[Exercise directions]:
Please return every record exactly as written, leaving out the pictures.
+--
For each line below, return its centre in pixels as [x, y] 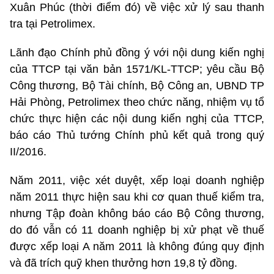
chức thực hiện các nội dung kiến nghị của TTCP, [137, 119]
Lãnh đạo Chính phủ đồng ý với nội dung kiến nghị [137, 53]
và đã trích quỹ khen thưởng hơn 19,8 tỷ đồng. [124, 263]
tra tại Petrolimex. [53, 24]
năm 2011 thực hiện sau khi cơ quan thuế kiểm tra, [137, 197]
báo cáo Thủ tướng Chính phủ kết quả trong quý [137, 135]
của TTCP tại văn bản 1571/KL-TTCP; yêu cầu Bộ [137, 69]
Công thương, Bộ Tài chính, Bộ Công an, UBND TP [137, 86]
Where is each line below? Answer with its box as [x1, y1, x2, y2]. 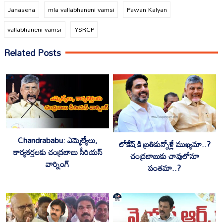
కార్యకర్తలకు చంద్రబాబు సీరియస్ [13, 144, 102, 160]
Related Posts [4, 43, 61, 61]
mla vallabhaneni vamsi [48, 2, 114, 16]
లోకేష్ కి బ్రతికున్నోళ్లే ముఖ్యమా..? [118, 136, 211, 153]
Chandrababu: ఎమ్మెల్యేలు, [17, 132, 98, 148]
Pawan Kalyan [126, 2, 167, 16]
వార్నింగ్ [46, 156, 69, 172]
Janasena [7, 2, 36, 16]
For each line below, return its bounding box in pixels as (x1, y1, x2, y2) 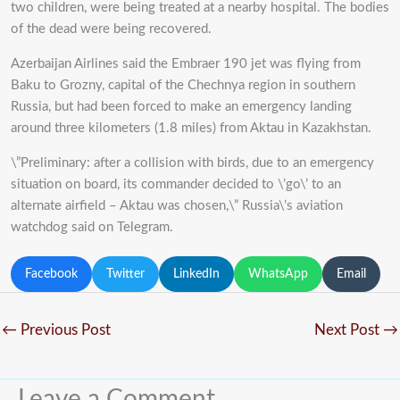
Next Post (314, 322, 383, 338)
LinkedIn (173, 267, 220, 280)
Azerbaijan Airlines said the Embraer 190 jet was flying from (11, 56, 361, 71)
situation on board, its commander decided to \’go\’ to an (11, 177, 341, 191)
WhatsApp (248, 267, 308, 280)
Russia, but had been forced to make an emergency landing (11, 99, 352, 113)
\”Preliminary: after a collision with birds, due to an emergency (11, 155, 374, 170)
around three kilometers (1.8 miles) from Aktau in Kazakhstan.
+--
[Written answer]:
For each line below, return its centre in pixels as [x, y] 
chức thực hiện các nội dung kiến nghị của TTCP, [137, 119]
Lãnh đạo Chính phủ đồng ý với nội dung kiến nghị [137, 53]
và đã trích quỹ khen thưởng hơn 19,8 tỷ đồng. [124, 263]
tra tại Petrolimex. [53, 24]
năm 2011 thực hiện sau khi cơ quan thuế kiểm tra, [137, 197]
báo cáo Thủ tướng Chính phủ kết quả trong quý [137, 135]
của TTCP tại văn bản 1571/KL-TTCP; yêu cầu Bộ [137, 69]
Công thương, Bộ Tài chính, Bộ Công an, UBND TP [137, 86]
Where is each line below? Answer with its box as [x1, y1, x2, y2]. 
కార్యకర్తలకు చంద్రబాబు సీరియస్ [13, 144, 102, 160]
Related Posts [4, 43, 61, 61]
mla vallabhaneni vamsi [48, 2, 114, 16]
లోకేష్ కి బ్రతికున్నోళ్లే ముఖ్యమా..? [118, 136, 211, 153]
Chandrababu: ఎమ్మెల్యేలు, [17, 132, 98, 148]
Pawan Kalyan [126, 2, 167, 16]
వార్నింగ్ [46, 156, 69, 172]
Janasena [7, 2, 36, 16]
For each line below, return its bounding box in pixels as (x1, y1, x2, y2) 
Next Post (314, 322, 383, 338)
LinkedIn (173, 267, 220, 280)
Azerbaijan Airlines said the Embraer 190 jet was flying from (11, 56, 361, 71)
situation on board, its commander decided to \’go\’ to an (11, 177, 341, 191)
WhatsApp (248, 267, 308, 280)
Russia, but had been forced to make an emergency landing (11, 99, 352, 113)
\”Preliminary: after a collision with birds, due to an emergency (11, 155, 374, 170)
around three kilometers (1.8 miles) from Aktau in Kazakhstan.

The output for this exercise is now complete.